Recent research in generative models have borrowed ideas from classic probabilistic frameworks. Such a model is VAE, an improvement of variational inference. Similar to VI, VAE’s objective is to minimize the KL divergence between parameterized posterior and true posterior with respect to a variational family. Alternatively, a number of works attempt to enhance feature-learning and data-generating power of VAE by using different probability divergences. Among these approaches, Wasserstein distance brought from Optimal Transport (OT) is particularly promising. This article will survey several VI models that utilize Wasserstein distance.

Variational Inference

We first revisit VI whose idea is the base of VAE and its variants. Assume we have a set $ \small \mathbf{x} = \{ x_1, x_2, \dots, x_N \}$ contains $ \small N$ observations of data. VI aims to understand data by inferring low-dimensional representation from these (often high-dimensional) observations. To do so, it introduces a set of $ \small M$ latent variables $ \small \mathbf{z} = \{ z_1, z_2, \dots, z_M \} \sim q(\mathbf{z})$ with prior density $ \small q(\mathbf{z})$ and relates them to the observations through likelihood $ \small p(\mathbf{x} | \mathbf{z})$:

\[\small \begin{align} & p(\mathbf{z} | \mathbf{x}) = \frac{p(\mathbf{x}, \mathbf{z})}{p(\mathbf{x})} = \frac{p(\mathbf{x} | \mathbf{z}) q(\mathbf{z}) }{\int p(\mathbf{x}, \mathbf{z}) d \mathbf{z}} \label{eq1.1} \tag{1.1} \\ \text{where:} \: & p(\mathbf{z} | \mathbf{x}) \: \text{is posterior} \nonumber \\ & p(\mathbf{x}, \mathbf{z}) = p(\mathbf{x} | \mathbf{z}) q(\mathbf{z}) \: \text{is joint density of} \: \mathbf{x} \: \text{and} \: \mathbf{z} \nonumber \\ & p(\mathbf{x}) = \int p(\mathbf{x}, \mathbf{z}) d \mathbf{z} \: \text{is evidence, computed by marginalizing} \: \mathbf{z} \nonumber \end{align}\]

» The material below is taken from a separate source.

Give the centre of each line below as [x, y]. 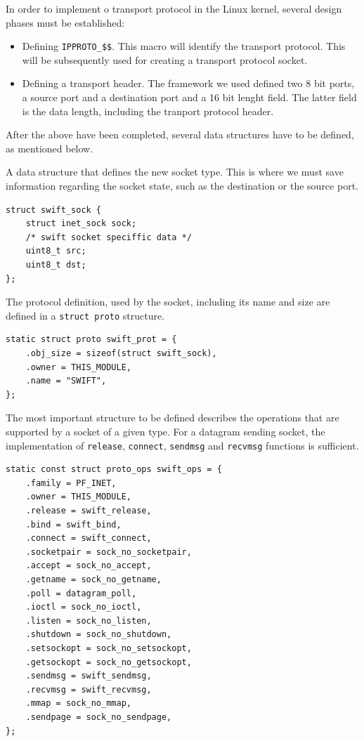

The posterior represents distribution of latent variables given the observations, getting posterior is equivalent to learning data representation.

While $ \small p(\mathbf{x}, \mathbf{z})$ can be fully observable, the integral term is computationally expensive, thus the posterior is intractable (Blei et al., 2017). VI overcomes this difficulty by approximating intractable posterior with simpler distribution. Specifically, it parameterizes prior $ \small q(\mathbf{z})$ with variational parameters $ \small \boldsymbol{\theta} = \{ \theta_1, \theta_2, …, \theta_M \} $ and then optimize them to achieve a good approximation of posterior in term of KL divergence.

Vanilla VI

To arrive with the optimization problem’s objective of VI, let’s consider:

\[\small \begin{align} & \log p(\mathbf{x}) = \log \int p(\mathbf{x} | \mathbf{z}) q_{\boldsymbol{\theta}} (\mathbf{z}) d\mathbf{z} = \log \mathbb{E}_{\mathbf{z} \sim q_{\boldsymbol{\theta}} (\mathbf{z})} [p(\mathbf{x} | \mathbf{z})] \label{eq1.2} \tag{1.2} \\ \text{where:} & \: q_{\boldsymbol{\theta}} (\mathbf{z}) \: \text{is parameterized prior} \nonumber \end{align}\]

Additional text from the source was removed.